The night wasn’t going to go on forever, because no one had figured that out yet. Everyone in the world wished for such a thing, begged for it all the time, but it was as if each of us thought that someone else would do the hard work to bring it about, an endless night now and then, an option, invoked even at extreme personal cost, for no morning. I wanted to sit with Gin forever and die in our chairs. Me dying before she did. But just by a second. Me and then her and then I would have to think a bit about the list from there, who would die and when. There was so much more involved.

“They took my kids away,” I told Gin. I hated to ruin her night, but she needed to know.

“What? What do you mean?”

“They took them from me. I’m fired.”

It probably wasn’t possible for Gin to get softer, but she did. You could have seen it on film, and maybe then you’d see proof that she wasn’t even really a person. What a small, dull word for what Gin was. How obscene. She softened and she almost transformed into a kind of medicine, not just a creature but a whole atmosphere, designed to soothe and neutralize this sad angry thing that had flown into its airspace. Gin had been tapped for a role and I could see her getting into character. Ms. Sympathy. She might have had the decency to leave the room during this transformation. Of course I might have had the decency not to exist in the first place. How rude to come on the scene like I did. How thoughtless.

“We knew this might happen, Jay,” Gin said. She held my hands.

“You did, maybe.”

“Oh sweetie.”

“I know.”

“Oh no. I’m sorry. I really am.”

“Oh it’s not your fault. I deserve it.”

“You don’t.”

“Well, you’re being nice. You’re being paid to say that.”

Gin got her wild and beautiful look. She grinned and I almost couldn’t bear to look at her.

“Ha!” she said. “Not enough. Where’s my money, if that’s so? Why aren’t I rich by now?”

What I did a few days later was to take a special twenty-dollar bill that I’d been given and that I’d saved forever, I don’t know why. A mother might have given it to me long ago, I can’t remember. I didn’t earn it, I know that. It was a gift. A person handed it to me and I had never at that point seen so much money in my life. I just always kept it in my shaving kit, and it had stayed crisp somehow. It was still new money and I probably thought that it had magic, which embarrasses me to admit because mostly I can’t stand that kind of talk. I put it in an envelope for Gin and left it on her dresser. Once I used to collect gin bottles, just for their labels, and I’d steam them off and then scissor out her name, Gin and Gin and Gin. I pasted one of these to the envelope so she’d know it was for her. I wanted to write a note and I thought a lot about what I might say. I wrote it all out in my mind. But there was no easy way to get it out of me. I didn’t know how to extract it. It was all in there, in me, but I couldn’t prove it.
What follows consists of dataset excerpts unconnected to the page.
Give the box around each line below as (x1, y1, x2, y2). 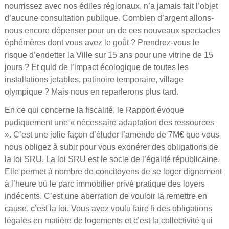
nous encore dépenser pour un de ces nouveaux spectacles (4, 26, 220, 35)
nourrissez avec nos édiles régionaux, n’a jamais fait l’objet (4, 2, 218, 10)
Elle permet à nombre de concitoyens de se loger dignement (4, 167, 222, 176)
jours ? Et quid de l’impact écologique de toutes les (4, 63, 189, 72)
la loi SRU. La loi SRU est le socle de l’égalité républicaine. (4, 155, 220, 164)
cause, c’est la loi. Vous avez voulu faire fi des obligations (4, 204, 212, 213)
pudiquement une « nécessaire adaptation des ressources (4, 118, 214, 127)
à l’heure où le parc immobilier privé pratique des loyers (4, 179, 205, 188)

“From me,” I wrote, “for you. Because you are very nice.”

After Gin died, the children went to live with their aunt in Maroyo County, north of here by not so long. This all sounds pretty vague, but trust me, it wasn’t. It really happened and it felt real and there was nothing remotely vague about any of it. Gin’s was the fast cancer, which, I hate to say it, is far cheaper, I mean dollar-wise, and possibly on the emotional side, though I am no expert in that sort of tabulation. How do we count the various ways and styles of nothing we feel?

We used our money for her last days. She begged me not to. Once she even said that I was supposed to drive her out into a field and leave her there. It was one of our favorite places, not that I rank things like that: nice places, fun places, places I like. We used to go there before the kids, and then with the kids, and then alone sometimes, when the kids had their own life. Maybe the kids will go there one day without me. Maybe there will be days when no one goes there, when no one is left. One day it won’t even be a field. Lava will flow slowly over it.